Selon le Programme des Nations unies pour le développement (PNUD), les gouvernements du monde entier dépensent chaque année plus de 420 milliards de dollars (313 milliards de livres sterling) pour subventionner cette énergie non renouvelable, malgré les engagements pris par les pays du G7 à éliminer progressivement les subventions « inefficaces » aux combustibles fossiles d’ici 2025. En comparaison, il est pathétique que les gouvernements mondiaux peinent à fournir 100 milliards pour aider les pays pauvres à développer des énergies renouvelables.

Les subventions aux combustibles fossiles sont des mesures prises par les gouvernements pour faire baisser artificiellement le prix du charbon, du pétrole ou du gaz naturel. Elles incluent les subventions à la production – des allègements fiscaux ou des paiements directs qui réduisent le coût de production des combustibles fossiles, ainsi que les subventions à la consommation – réductions du prix de l’énergie pour les consommateurs, par exemple en fixant des prix fixes dans les stations-service.

Selon Johan Rockström, « Il est encore possible de se stabiliser à un réchauffement de 1,5°C, mais aussi qu’une action mondiale immédiate et radicale est nécessaire pour éviter le risque de points de basculement, notamment des grands systèmes forestiers et de la calotte glaciaire du Groenland. La croissance rapide des émissions de méthane et d’oxyde nitreux nous met sur la voie d’un réchauffement de 2,7°C et les facteurs de basculement climatique entraînent des risques à fort impact. »
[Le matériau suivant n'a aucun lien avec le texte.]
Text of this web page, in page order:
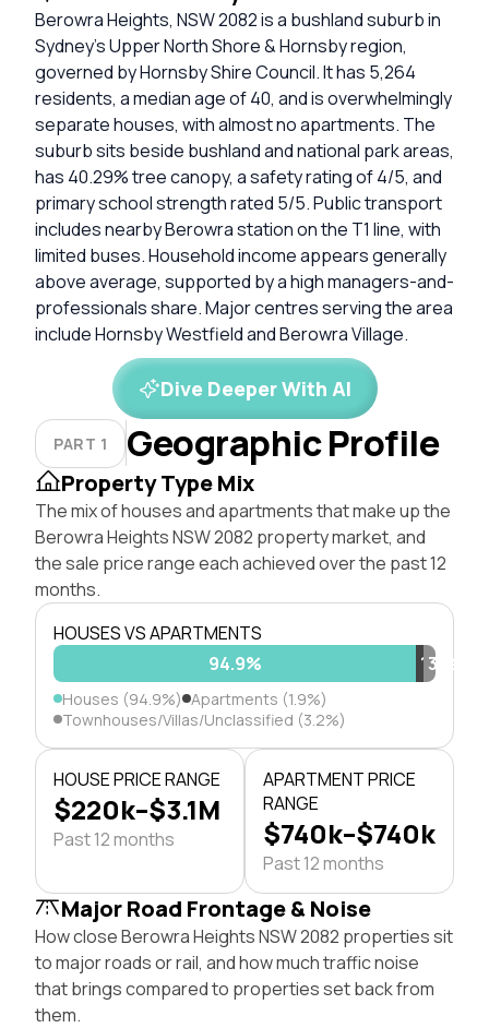
Berowra Heights, NSW 2082 is a bushland suburb in
Sydney’s Upper North Shore & Hornsby region,
governed by Hornsby Shire Council. It has 5,264
residents, a median age of 40, and is overwhelmingly
separate houses, with almost no apartments. The
suburb sits beside bushland and national park areas,
has 40.29% tree canopy, a safety rating of 4/5, and
primary school strength rated 5/5. Public transport
includes nearby Berowra station on the T1 line, with
limited buses. Household income appears generally
above average, supported by a high managers-and-
professionals share. Major centres serving the area
include Hornsby Westfield and Berowra Village.
Dive Deeper With AI
PART 1 Geographic Profile
Property Type Mix
The mix of houses and apartments that make up the
Berowra Heights NSW 2082 property market, and
the sale price range each achieved over the past 12
months.
HOUSES VS APARTMENTS
94.9%
1.9%
3.2%
Houses (94.9%) Apartments (1.9%)
Townhouses/Villas/Unclassified (3.2%)
HOUSE PRICE RANGE
$220k–$3.1M
Past 12 months
APARTMENT PRICE
RANGE
$740k–$740k
Past 12 months
Major Road Frontage & Noise
How close Berowra Heights NSW 2082 properties sit
to major roads or rail, and how much traffic noise
that brings compared to properties set back from
them.
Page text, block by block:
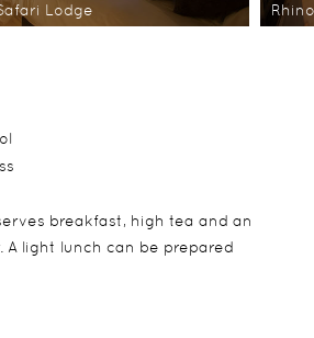
Lodge
breakfast, high tea and an
A light lunch can be prepared
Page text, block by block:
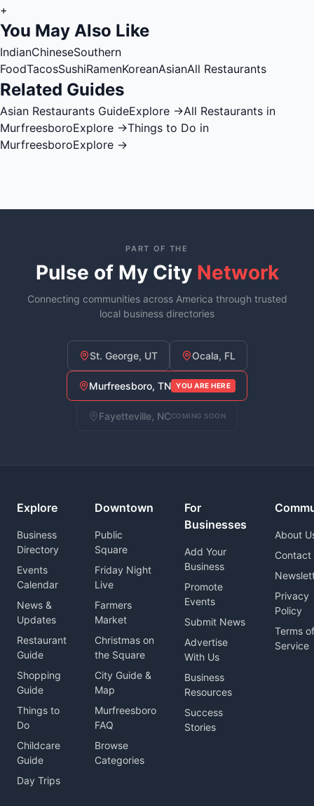
+
You May Also Like
IndianChineseSouthern
FoodTacosSushiRamenKoreanAsianAll Restaurants
Related Guides
Asian Restaurants GuideExplore →All Restaurants in
MurfreesboroExplore →Things to Do in
MurfreesboroExplore →
PART OF THE
Pulse of My City Network
Connecting communities across America through trusted
local business directories
St. George, UT Ocala, FL
Murfreesboro, TN YOU ARE HERE
Fayetteville, NCCOMING SOON
Explore
Business
Directory
Events
Calendar
News &
Updates
Restaurant
Guide
Shopping
Guide
Things to
Do
Childcare
Guide
Day Trips
Downtown
Public
Square
Friday Night
Live
Farmers
Market
Christmas on
the Square
City Guide &
Map
Murfreesboro
FAQ
Browse
Categories
For
Businesses
Add Your
Business
Promote
Events
Submit News
Advertise
With Us
Business
Resources
Success
Stories
About
Contact
Privacy
Policy
Terms of
Service
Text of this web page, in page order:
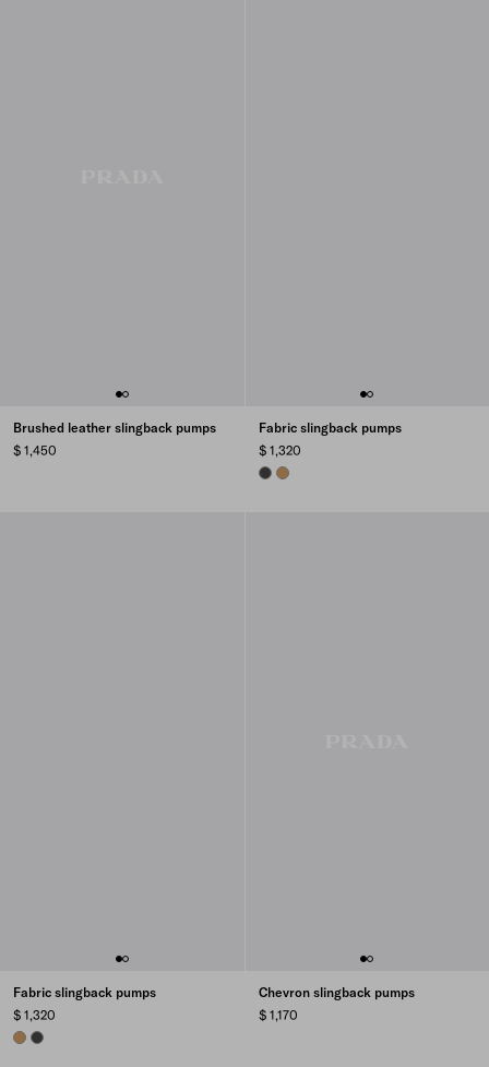
Brushed leather slingback pumps
$ 1,450
Fabric slingback pumps
$ 1,320
ANTHRACITE GRAY
CAMEL BROWN
Fabric slingback pumps
$ 1,320
CAMEL BROWN
ANTHRACITE GRAY
Chevron slingback pumps
$ 1,170
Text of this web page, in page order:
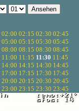
02:00 02:15 02:30 02:45
05:00 05:15 05:30 05:45
08:00 08:15 08:30 08:45
11:00 11:15 11:30 11:45
14:00 14:15 14:30 14:45
17:00 17:15 17:30 17:45
20:00 20:15 20:30 20:45
23:00 23:15 23:30 23:45
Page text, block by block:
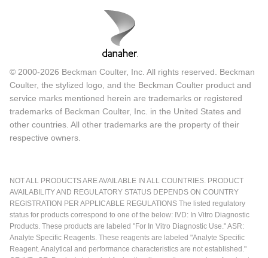
© 2000-2026 Beckman Coulter, Inc. All rights reserved. Beckman
Coulter, the stylized logo, and the Beckman Coulter product and
service marks mentioned herein are trademarks or registered
trademarks of Beckman Coulter, Inc. in the United States and
other countries. All other trademarks are the property of their
respective owners.
NOT ALL PRODUCTS ARE AVAILABLE IN ALL COUNTRIES. PRODUCT
AVAILABILITY AND REGULATORY STATUS DEPENDS ON COUNTRY
REGISTRATION PER APPLICABLE REGULATIONS The listed regulatory
status for products correspond to one of the below: IVD: In Vitro Diagnostic
Products. These products are labeled "For In Vitro Diagnostic Use." ASR:
Analyte Specific Reagents. These reagents are labeled "Analyte Specific
Reagent. Analytical and performance characteristics are not established."

Des pointes de température à 50 degrés l’été dans l’hexagone ne seront pas l’exception, mais la règle. Adieu vignobles, adieu bains de soleil (à 50 degrés ? Non merci !), adieu sports d’hiver… Vous n’aimez pas les migrants ? Il faudra vous y faire, car on n’arrête pas des gens qui meurent de faim. En 2050 nous risquons de passer le cap de 200 millions de migrants environnementaux vers les régions qui sont aujourd’hui encore tempérées. Rien à voir avec les quelques millions de migrants qui sont arrivés en Europe ces dernières années.

Pour ce faire, il faut fixer une série d’objectifs contraignants à court terme, que les gouvernements en place doivent accompli durant leur mandat, au lieu de passer le bébé au gouvernement suivant pour ne pas avoir à prendre des mesures sans doute impopulaires dans le moment. Les coûts de l’atténuation du changement climatique sont certainement importants, mais ils sont justifiés par les multiples avantages pour la santé de l’homme et de la nature. Ils sont sans commune mesure avec les coûts économique, humain et environnemental des dégradations en cours. L’avenir ne fait pas mal, du moins pas encore… Mais il va frapper dur.

Il en va donc de notre avenir — pour ceux que cet avenir intéresse — et il est indispensable de réaliser de véritables progrès pour enrayer les “ points de bascules ” avant qu’il ne soit trop tard. Il nous reste au mieux sept-huit ans pour effectuer des changements majeurs et sortir du bla, bla, bla.